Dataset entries
◆ ◆ ◆ ◆ ◆
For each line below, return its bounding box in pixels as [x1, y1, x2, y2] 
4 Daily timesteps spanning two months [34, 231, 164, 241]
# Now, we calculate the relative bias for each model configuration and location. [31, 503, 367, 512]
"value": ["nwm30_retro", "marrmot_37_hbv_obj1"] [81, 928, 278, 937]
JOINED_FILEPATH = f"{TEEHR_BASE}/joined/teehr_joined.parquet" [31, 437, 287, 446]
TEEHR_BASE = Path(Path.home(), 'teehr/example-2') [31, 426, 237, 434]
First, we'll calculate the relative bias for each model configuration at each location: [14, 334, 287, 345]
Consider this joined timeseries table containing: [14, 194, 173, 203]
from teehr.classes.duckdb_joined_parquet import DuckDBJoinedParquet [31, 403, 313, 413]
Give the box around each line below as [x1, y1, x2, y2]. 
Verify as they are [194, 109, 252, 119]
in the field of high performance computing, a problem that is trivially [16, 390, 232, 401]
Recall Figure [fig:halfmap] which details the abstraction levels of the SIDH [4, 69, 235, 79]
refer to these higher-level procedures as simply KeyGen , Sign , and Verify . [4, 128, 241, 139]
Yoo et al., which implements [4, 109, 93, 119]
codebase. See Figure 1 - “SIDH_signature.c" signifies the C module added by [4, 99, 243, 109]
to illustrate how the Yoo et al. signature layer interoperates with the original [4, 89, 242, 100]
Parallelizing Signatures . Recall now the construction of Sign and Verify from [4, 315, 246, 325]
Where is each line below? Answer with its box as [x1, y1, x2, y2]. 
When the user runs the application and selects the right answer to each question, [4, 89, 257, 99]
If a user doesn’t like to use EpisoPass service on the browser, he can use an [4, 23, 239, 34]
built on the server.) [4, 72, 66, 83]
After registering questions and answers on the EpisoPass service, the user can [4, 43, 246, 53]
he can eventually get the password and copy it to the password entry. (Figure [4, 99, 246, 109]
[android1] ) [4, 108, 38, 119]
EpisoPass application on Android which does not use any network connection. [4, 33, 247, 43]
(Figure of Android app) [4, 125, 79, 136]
◆ ◆ ◆ ◆ ◆
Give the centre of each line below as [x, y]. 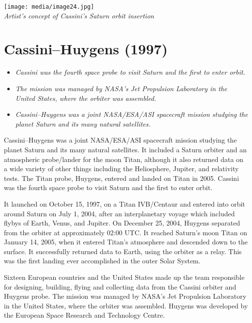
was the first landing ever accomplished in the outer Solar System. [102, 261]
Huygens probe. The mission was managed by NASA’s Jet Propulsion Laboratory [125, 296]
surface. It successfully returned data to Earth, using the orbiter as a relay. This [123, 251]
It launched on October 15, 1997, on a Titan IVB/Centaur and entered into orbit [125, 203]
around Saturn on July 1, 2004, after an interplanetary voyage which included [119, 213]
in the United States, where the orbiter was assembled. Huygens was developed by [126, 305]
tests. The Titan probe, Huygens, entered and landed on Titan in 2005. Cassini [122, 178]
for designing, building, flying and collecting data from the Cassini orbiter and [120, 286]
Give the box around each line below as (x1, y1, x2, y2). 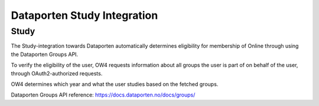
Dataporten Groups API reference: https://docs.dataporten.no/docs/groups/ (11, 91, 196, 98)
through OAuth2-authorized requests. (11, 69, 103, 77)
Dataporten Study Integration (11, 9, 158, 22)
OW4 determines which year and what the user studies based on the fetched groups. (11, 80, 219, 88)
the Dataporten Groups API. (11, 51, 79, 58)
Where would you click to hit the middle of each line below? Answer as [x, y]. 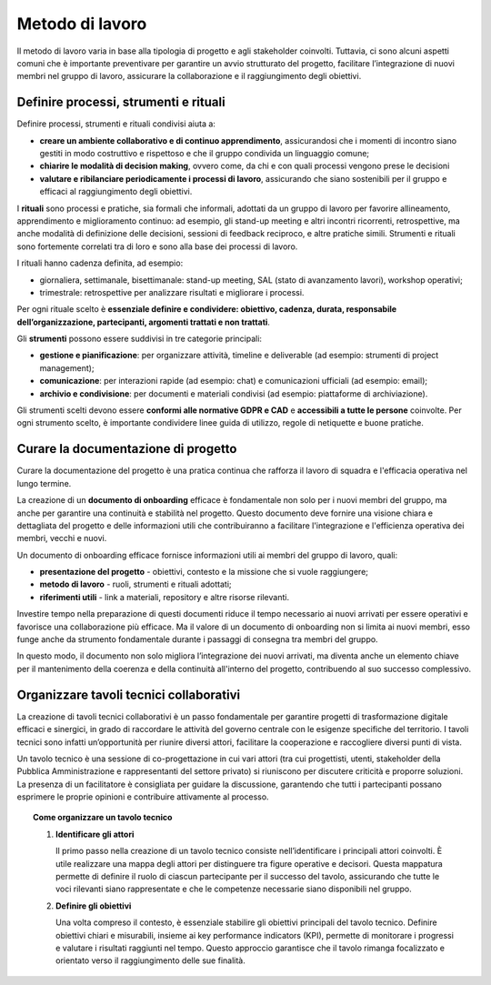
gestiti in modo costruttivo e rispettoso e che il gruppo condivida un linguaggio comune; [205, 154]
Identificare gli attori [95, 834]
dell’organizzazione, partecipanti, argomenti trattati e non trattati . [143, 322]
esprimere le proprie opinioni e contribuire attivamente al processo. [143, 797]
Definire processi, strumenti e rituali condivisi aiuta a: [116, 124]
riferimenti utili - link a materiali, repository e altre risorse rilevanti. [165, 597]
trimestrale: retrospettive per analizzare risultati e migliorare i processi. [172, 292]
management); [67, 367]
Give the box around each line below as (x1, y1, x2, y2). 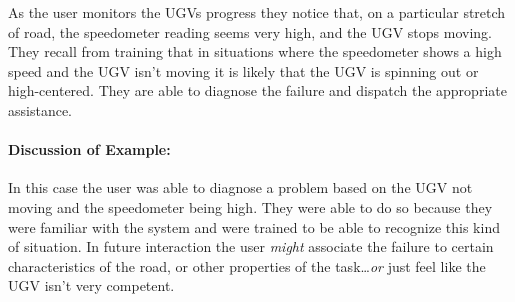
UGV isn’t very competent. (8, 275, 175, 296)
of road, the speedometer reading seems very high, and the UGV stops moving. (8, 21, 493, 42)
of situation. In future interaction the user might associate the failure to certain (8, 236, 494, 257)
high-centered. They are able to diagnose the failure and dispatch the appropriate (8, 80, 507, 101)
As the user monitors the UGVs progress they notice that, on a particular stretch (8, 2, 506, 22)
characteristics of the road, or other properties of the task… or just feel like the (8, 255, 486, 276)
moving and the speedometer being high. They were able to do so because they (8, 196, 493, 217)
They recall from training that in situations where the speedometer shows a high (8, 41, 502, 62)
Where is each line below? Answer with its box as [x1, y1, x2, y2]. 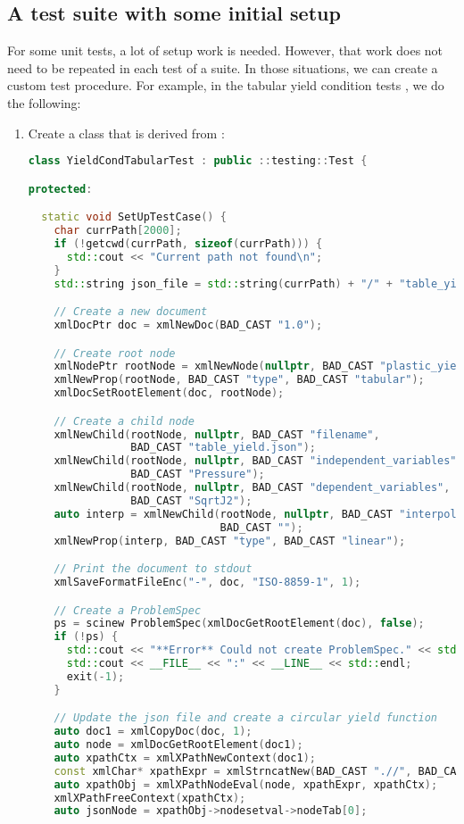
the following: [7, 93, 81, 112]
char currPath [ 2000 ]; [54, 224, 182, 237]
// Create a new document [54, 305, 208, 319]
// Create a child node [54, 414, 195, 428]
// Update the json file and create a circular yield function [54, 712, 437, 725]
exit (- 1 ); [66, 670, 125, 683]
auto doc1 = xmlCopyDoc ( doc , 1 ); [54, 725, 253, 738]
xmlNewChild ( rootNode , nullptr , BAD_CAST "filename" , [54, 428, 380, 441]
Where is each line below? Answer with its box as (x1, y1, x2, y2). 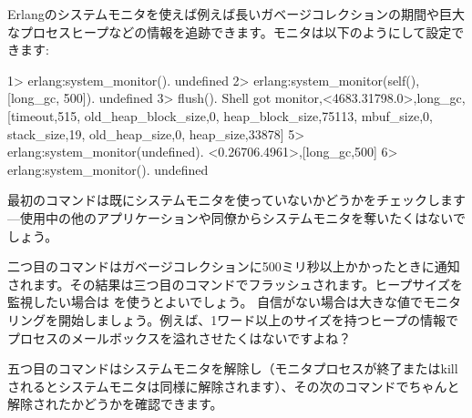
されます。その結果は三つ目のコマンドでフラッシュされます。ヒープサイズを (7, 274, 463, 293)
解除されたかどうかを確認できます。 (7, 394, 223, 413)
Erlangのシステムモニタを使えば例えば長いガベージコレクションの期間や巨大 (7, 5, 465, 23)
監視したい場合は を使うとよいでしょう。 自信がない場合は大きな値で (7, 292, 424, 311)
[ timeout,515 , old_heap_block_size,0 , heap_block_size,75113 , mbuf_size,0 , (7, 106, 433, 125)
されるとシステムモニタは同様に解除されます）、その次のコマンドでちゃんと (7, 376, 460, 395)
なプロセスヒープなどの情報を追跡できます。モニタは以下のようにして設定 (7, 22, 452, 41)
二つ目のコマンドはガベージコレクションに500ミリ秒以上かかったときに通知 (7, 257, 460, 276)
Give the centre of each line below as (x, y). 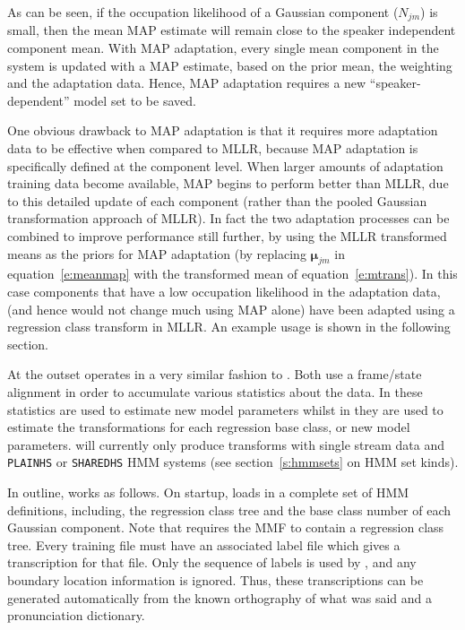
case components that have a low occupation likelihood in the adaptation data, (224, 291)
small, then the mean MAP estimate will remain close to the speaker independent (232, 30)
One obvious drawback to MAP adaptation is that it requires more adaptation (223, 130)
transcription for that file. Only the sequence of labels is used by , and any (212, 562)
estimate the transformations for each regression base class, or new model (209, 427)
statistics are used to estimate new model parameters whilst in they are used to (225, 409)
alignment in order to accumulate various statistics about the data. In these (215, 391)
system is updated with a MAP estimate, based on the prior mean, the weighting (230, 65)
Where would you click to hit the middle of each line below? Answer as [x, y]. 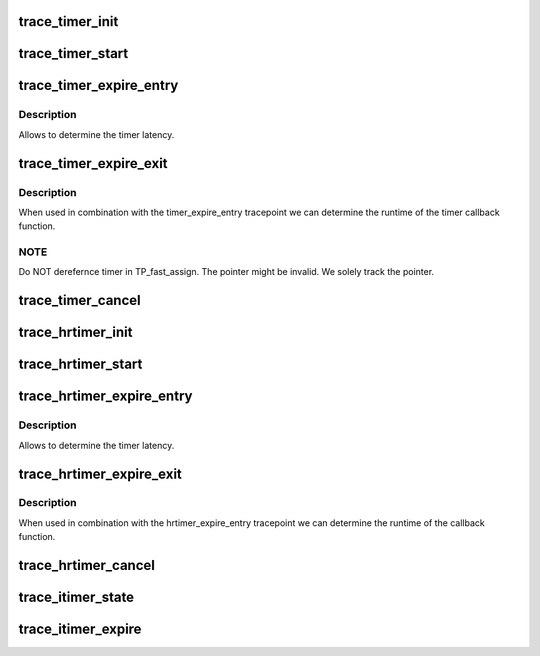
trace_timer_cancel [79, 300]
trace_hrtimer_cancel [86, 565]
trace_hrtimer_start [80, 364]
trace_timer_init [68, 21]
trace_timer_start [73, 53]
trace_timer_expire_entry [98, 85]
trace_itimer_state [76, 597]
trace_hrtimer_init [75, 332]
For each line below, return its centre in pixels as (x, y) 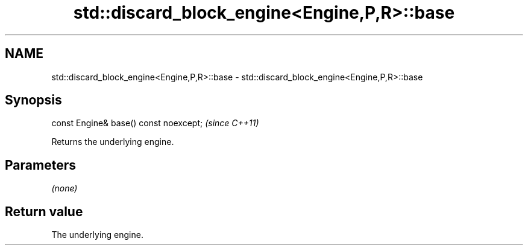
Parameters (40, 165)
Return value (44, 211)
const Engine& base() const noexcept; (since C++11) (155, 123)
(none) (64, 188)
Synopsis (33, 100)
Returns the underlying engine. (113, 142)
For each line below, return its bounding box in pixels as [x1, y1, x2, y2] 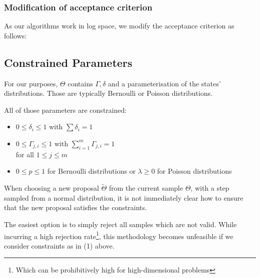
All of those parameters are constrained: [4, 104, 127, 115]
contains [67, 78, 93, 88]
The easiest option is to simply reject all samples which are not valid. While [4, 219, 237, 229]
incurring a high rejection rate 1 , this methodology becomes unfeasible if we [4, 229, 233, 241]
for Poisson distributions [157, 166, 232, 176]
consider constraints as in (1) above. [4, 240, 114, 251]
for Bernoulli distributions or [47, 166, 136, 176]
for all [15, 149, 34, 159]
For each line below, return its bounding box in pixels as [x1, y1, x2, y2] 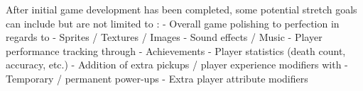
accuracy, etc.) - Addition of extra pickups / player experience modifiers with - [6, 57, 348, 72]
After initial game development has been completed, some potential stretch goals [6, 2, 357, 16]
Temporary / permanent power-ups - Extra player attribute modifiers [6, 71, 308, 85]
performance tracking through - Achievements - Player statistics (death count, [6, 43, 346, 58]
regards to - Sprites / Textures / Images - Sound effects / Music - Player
◆ ◆ ◆ ◆ ◆
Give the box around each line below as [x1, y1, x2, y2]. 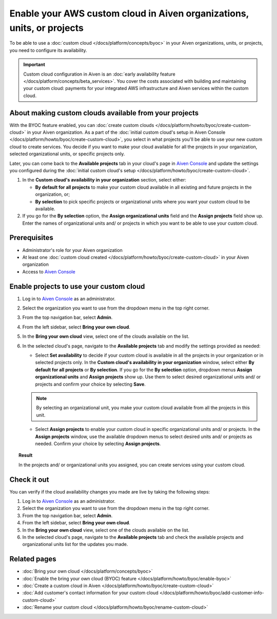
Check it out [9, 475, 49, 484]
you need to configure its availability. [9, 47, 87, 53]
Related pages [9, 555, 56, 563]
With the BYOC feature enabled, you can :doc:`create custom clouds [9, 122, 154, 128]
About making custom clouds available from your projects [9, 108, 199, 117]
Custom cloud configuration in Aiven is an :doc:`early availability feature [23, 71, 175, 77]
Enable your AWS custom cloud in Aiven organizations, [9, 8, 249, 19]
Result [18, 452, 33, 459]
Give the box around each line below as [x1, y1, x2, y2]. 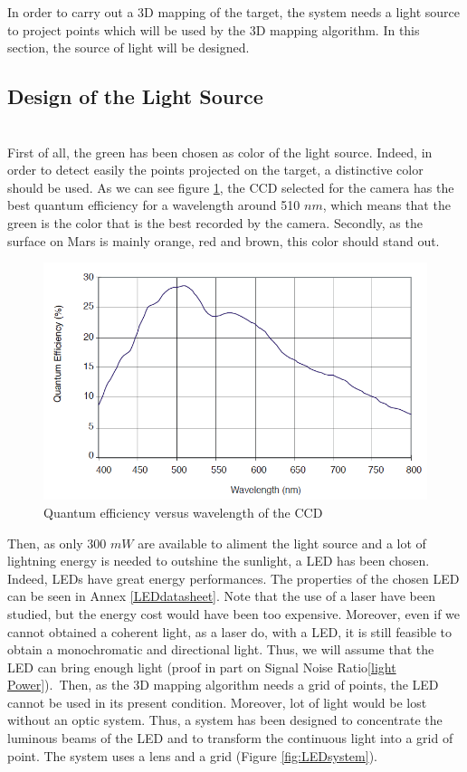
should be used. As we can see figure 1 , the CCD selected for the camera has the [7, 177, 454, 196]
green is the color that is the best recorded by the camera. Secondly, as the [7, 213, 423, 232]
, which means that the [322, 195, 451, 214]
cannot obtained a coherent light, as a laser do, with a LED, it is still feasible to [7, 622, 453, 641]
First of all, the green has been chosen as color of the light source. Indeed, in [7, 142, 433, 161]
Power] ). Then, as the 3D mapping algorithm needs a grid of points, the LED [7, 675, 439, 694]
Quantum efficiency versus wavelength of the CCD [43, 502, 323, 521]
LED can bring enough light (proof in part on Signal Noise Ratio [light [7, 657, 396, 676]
◆ ◆ ◆ ◆ ◆
» Instructions for the task:
How many lines in the entries include the string "Aiven"? Answer with the number alone.

» Completed task:
2